Espada y luz - Opinión

Espada y luz

Autor:

Juventud Rebelde

Era apenas un niño, que ni siquiera soñaba que un día estudiaría Periodismo, cuando escuchaba aquellas frases, mitad chistosas, mitad serias.

Una señalaba más o menos: «Si exprimes los periódicos les sacarás guarapo». Otra resultaba quizá más ocurrente: «Si quieres buscar viandas ve al Noticiero Nacional de Televisión».

Tales expresiones, aunque eran demasiado exageradas, alertaban, en el fondo, sobre un fenómeno de aquellos años románticos y sacrificados —no menos que estos—: el afán de reflejar logros y proezas en los medios de comunicación provocaba al final la sobresaturación y, con ella, la génesis del aburrimiento.

Ciertamente hacía falta entonces hablar de las proezas de la zafra y las abnegaciones del surco. Pero sucede que los mensajes sobre esos temas u otros se viciaron de calcos o de carencia de originalidad; y muchos receptores terminaron viéndolos como fantasmas omnipresentes, que les hurtaban espacios a varios asuntos nacionales, acaso más perentorios.

Hago esta retrospectiva a raíz de discusiones profesionales de estos días, incentivadas por la próxima celebración de un congreso nacional de periodistas, quienes siguen siendo retados y examinados por el público, ahora más culto e inteligente.

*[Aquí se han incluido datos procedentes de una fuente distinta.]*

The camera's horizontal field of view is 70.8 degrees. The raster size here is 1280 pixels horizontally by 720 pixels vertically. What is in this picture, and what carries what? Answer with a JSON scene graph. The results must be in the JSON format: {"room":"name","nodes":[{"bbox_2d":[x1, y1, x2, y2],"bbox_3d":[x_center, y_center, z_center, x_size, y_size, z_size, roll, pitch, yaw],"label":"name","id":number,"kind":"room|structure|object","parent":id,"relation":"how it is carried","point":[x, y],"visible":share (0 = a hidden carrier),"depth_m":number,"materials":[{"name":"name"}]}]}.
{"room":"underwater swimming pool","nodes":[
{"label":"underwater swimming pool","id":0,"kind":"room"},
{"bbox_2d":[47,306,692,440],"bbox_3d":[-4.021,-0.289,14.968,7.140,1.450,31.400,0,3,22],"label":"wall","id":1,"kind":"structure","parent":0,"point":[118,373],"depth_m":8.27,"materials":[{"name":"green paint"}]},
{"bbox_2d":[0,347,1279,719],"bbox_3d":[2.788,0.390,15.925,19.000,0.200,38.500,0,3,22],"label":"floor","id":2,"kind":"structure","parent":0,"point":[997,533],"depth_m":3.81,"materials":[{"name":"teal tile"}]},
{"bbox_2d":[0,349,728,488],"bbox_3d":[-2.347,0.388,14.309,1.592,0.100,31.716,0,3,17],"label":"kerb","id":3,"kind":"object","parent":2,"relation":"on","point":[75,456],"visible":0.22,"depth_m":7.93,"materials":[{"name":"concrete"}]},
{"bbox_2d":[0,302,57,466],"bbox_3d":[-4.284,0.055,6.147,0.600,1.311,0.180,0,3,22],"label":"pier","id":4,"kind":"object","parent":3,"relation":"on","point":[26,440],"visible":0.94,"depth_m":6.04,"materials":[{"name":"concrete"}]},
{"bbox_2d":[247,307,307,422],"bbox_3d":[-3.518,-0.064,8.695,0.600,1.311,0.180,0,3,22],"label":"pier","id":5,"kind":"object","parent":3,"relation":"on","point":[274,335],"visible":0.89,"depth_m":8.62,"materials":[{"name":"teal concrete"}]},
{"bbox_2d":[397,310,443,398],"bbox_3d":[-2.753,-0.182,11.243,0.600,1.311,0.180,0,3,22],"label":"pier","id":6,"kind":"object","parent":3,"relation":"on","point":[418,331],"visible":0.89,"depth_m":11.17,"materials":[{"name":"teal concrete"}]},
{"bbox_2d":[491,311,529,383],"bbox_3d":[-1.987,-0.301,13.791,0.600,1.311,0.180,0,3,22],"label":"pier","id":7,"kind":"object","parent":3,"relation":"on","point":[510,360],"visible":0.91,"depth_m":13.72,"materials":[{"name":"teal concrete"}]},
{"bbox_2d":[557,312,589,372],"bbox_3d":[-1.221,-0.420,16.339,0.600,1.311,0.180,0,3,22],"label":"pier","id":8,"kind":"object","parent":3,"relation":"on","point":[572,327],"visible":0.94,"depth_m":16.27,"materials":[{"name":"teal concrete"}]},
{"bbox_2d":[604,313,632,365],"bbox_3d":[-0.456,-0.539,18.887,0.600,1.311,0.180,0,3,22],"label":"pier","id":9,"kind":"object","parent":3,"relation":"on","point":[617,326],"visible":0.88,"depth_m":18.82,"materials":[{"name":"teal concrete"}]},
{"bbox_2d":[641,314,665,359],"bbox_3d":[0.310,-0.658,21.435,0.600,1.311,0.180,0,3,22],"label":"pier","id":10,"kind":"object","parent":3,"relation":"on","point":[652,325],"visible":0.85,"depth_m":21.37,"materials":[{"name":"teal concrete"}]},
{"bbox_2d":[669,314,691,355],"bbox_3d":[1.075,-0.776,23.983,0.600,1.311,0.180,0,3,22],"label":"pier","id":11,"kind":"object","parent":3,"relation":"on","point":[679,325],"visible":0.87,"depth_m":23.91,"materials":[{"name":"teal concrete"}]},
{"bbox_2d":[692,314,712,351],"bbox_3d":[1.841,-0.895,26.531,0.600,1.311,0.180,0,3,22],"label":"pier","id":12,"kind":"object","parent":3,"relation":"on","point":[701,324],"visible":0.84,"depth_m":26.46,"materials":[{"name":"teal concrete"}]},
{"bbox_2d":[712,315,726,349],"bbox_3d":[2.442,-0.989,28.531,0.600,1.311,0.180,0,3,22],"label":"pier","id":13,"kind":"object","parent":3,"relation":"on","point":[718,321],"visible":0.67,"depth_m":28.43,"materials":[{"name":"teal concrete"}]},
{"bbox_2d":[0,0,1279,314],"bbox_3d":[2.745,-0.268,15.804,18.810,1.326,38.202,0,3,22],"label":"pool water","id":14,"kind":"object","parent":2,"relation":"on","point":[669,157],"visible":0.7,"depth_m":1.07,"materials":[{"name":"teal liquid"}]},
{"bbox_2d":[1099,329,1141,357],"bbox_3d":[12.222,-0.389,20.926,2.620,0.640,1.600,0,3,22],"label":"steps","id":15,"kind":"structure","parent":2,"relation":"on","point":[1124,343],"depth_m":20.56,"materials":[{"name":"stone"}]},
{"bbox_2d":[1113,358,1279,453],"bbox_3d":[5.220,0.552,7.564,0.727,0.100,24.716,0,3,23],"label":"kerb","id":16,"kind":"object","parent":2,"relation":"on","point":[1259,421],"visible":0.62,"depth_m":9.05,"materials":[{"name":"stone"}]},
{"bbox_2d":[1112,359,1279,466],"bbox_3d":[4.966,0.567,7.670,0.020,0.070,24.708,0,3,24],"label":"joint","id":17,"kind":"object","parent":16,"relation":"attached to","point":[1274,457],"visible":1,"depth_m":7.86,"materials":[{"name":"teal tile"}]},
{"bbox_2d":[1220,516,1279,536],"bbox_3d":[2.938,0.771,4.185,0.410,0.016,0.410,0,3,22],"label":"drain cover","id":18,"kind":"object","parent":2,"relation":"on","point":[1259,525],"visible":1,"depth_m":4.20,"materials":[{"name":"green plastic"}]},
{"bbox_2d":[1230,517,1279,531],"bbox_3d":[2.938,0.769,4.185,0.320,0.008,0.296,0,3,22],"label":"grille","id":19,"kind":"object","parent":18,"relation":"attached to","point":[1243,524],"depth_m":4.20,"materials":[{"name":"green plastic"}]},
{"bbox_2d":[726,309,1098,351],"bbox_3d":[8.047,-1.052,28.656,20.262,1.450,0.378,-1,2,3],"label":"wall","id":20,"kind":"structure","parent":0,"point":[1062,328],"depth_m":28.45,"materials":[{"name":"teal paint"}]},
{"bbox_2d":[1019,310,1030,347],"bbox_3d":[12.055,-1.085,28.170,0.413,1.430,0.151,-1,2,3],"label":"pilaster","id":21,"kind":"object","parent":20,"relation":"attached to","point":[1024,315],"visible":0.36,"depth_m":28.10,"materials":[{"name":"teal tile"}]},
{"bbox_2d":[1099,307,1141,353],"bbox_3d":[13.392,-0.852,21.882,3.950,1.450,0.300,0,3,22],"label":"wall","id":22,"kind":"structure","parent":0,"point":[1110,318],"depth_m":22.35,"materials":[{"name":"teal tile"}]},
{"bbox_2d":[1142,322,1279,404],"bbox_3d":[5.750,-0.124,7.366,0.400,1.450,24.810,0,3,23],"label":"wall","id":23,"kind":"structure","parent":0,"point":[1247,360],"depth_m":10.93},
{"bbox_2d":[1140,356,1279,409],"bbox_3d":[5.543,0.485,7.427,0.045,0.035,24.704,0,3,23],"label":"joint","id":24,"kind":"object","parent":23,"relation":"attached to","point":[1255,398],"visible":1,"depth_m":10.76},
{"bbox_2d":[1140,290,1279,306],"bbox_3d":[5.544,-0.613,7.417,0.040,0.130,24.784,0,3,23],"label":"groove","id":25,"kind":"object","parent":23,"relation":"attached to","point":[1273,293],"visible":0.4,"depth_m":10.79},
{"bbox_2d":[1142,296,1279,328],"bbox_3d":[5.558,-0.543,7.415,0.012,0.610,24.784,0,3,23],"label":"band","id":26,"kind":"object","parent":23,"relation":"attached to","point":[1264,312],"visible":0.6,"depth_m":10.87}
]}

La hago, también, porque hoy, que vivo de cerca los «flujos y reflujos de la información», interpreto mejor el sentido crítico y mordaz de aquellas oraciones y entiendo otra vieja queja de lectores, oyentes y televidentes, la cual sentencia que nuestra prensa no refleja enteramente nuestra realidad, llena de éxitos, epopeyas y laureles, pero también de contradicciones, deformaciones, lunares y sinsabores.

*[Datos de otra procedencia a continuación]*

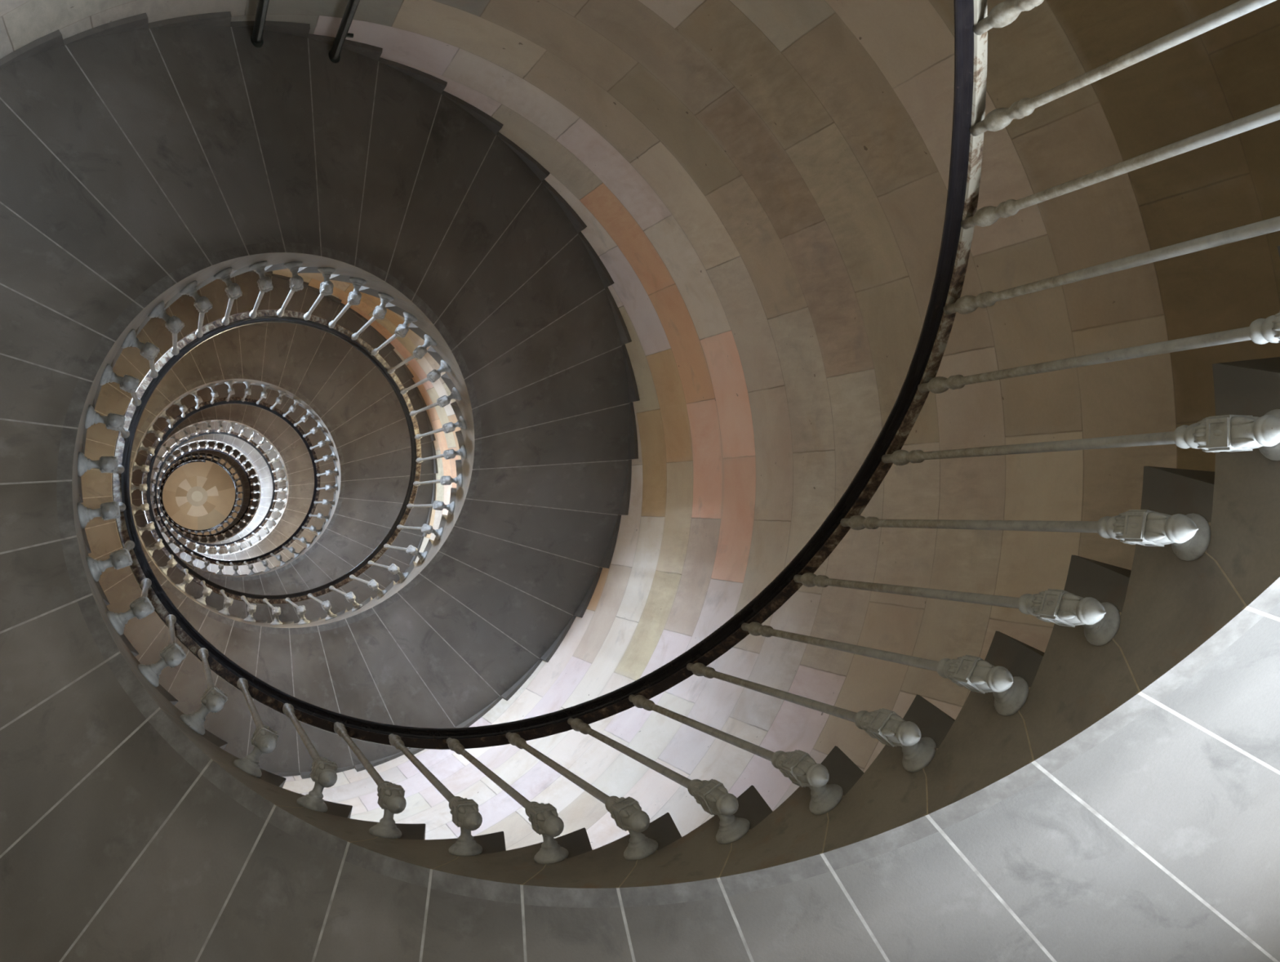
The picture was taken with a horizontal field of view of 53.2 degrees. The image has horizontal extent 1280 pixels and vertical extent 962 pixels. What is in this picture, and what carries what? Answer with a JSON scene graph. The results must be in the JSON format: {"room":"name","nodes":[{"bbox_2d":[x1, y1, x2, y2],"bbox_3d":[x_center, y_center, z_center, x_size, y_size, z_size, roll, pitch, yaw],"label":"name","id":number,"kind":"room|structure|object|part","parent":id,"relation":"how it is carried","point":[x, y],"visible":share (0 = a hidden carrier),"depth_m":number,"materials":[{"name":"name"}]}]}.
{"room":"spiral staircase","nodes":[
{"label":"spiral staircase","id":0,"kind":"room"},
{"bbox_2d":[162,455,242,534],"bbox_3d":[-12.006,0.414,34.625,4.637,0.620,4.637,-1,-90,-20],"label":"ceiling","id":1,"kind":"structure","parent":0,"point":[197,495],"depth_m":34.61,"materials":[{"name":"stone"}]},
{"bbox_2d":[0,0,1279,849],"bbox_3d":[-5.359,0.136,16.592,5.898,37.863,5.898,-1,-90,-20],"label":"wall","id":2,"kind":"structure","parent":0,"point":[760,187],"depth_m":5.07,"materials":[{"name":"stone"}]},
{"bbox_3d":[1.232,-0.141,-1.287,5.837,0.250,5.837,-1,-90,-20],"label":"floor","id":3,"kind":"structure","parent":0,"visible":0},
{"bbox_2d":[0,11,1279,961],"bbox_3d":[-4.846,0.114,15.201,4.035,34.899,4.035,33,-101,-17],"label":"spiral staircase","id":4,"kind":"structure","parent":3,"relation":"on","point":[1128,810],"depth_m":4.06,"materials":[{"name":"stone"}]},
{"bbox_2d":[250,0,269,47],"bbox_3d":[-0.685,-1.988,2.904,0.090,5.865,0.090,-11,-87,-20],"label":"metal post","id":5,"kind":"object","parent":4,"relation":"on","point":[256,38],"visible":1,"depth_m":5.39,"materials":[{"name":"black metal"}]},
{"bbox_3d":[-1.692,-1.945,5.635,0.064,0.043,0.064,-11,-87,-20],"label":"head plate","id":6,"kind":"part","parent":5,"relation":"part of","materials":[{"name":"black metal"}]},
{"bbox_2d":[328,0,359,63],"bbox_3d":[-0.410,-2.017,3.197,0.095,5.875,0.090,0,-91,-20],"label":"metal post","id":7,"kind":"object","parent":4,"relation":"on","point":[334,55],"visible":1,"depth_m":5.58,"materials":[{"name":"black metal"}]},
{"bbox_3d":[-1.421,-1.974,5.932,0.064,0.043,0.064,0,-91,-20],"label":"head plate","id":8,"kind":"part","parent":7,"relation":"part of","materials":[{"name":"black metal"}]},
{"bbox_2d":[77,0,1279,863],"bbox_3d":[-5.064,0.123,15.792,2.002,35.720,2.002,-16,-85,-20],"label":"stair railing","id":9,"kind":"object","parent":4,"relation":"on","point":[1188,535],"visible":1,"depth_m":3.12,"materials":[{"name":"silver metal"}]},
{"bbox_3d":[-5.232,0.130,16.236,1.905,34.772,1.876,-1,-90,-20],"label":"handrail","id":10,"kind":"part","parent":9,"relation":"part of","materials":[{"name":"black paint"}]}
]}

Sin embargo, a la vez, comprendo que hacer periodismo en Cuba es una empresa bastante complicada, en la que algunos temas, por más «diarios» que parezcan, no pueden tratarse con la misma facilidad que uno titula: «Cumplen plan de siembra de yuca y de boniato».

La prensa en este país singular, bajo el ojo del Águila, no es —no puede serlo— un juguete que apueste al morbo, a la frivolidad, ni al sensacionalismo; tampoco una quinta columna que se convierta en francotiradora en los montes y ciudades.

Vive perennemente con el reto de hallar el equilibrio informativo entre «lo bueno» y «lo malo», categorías que no son tan absolutas en nuestra compleja cotidianidad. Y late con otro reto no menos difícil: convertirse en una alternativa creíble y seria en un ámbito dominado por los monstruos capitalistas de la información.

Pero el periodismo en Cuba también necesita ser más abierto y valiente, más profundo y objetivo, más sólido y humano. Requiere generar el debate, la polémica, la discusión sana; eso que es tan imprescindible para el cerebro y el nacimiento de ideas.

Necesita andar desprovisto del «cifrismo de los burócratas», protegido contra los que niegan la información a su antojo, desvinculado de las emulaciones por la imagen, despoblado de las amargas autocensuras de los propios periodistas.

Recuerdo que hace unos años algunos funcionarios y periodistas, en sus respectivos lenguajes, daban por sentado, en absurda figuración, que no se podían señalar las sombras de ciertos sectores. Mas lo logrado es absolutamente perfectible y no va a morir porque se ventilen en público sus máculas; moriría si sucediera todo lo contrario.

La prensa tiene que ser un arma diaria de la Revolución para luchar contra vicios y tendencias nocivas, no para ocultarlos. Por ende, no es un cometido que le atañe solo a reporteros y profesionales.

Será mejor y ayudará más al socialismo en la medida en que le cierren menos puertas, en la medida en que los «inflaglobos» dejen de verla como tribuna, en la medida que sus receptores sean más exigentes, en la medida en que no solo sea guarapo y viandas sino también reflexión, orientación, solución, camino y montaña, espada y luz; «proposición, estudio, examen y consejo», como decía un periodista mayor, José Martí.